Directions for this task ▸ Every line of the material below in which "euch" shows up is to be located and copied.

Data for this exercise ▸
>>

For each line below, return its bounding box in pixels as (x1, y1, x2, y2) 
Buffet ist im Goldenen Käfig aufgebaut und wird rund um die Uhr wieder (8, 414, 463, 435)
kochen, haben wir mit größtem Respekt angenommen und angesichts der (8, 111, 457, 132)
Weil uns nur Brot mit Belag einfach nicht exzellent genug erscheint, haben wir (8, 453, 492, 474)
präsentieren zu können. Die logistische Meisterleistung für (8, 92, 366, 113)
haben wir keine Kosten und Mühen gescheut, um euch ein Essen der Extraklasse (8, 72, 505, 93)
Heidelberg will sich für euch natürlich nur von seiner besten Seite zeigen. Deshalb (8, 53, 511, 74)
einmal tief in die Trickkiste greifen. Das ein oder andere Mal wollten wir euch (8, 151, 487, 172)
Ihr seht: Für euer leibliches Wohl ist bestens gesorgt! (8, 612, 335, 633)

<<
>>

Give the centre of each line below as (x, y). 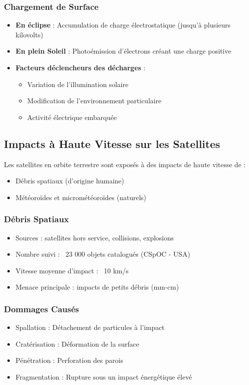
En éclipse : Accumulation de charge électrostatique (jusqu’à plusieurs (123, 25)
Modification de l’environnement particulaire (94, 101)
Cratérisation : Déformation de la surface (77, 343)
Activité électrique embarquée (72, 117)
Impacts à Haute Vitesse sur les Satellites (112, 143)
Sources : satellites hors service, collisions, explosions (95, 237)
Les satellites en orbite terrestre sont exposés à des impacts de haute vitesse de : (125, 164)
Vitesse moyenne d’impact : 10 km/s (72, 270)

<<

Response below ▸
haben wir keine Kosten und Mühen gescheut, um euch ein Essen der Extraklasse (8, 72, 505, 93)
Heidelberg will sich für euch natürlich nur von seiner besten Seite zeigen. Deshalb (8, 53, 511, 74)
einmal tief in die Trickkiste greifen. Das ein oder andere Mal wollten wir euch (8, 151, 487, 172)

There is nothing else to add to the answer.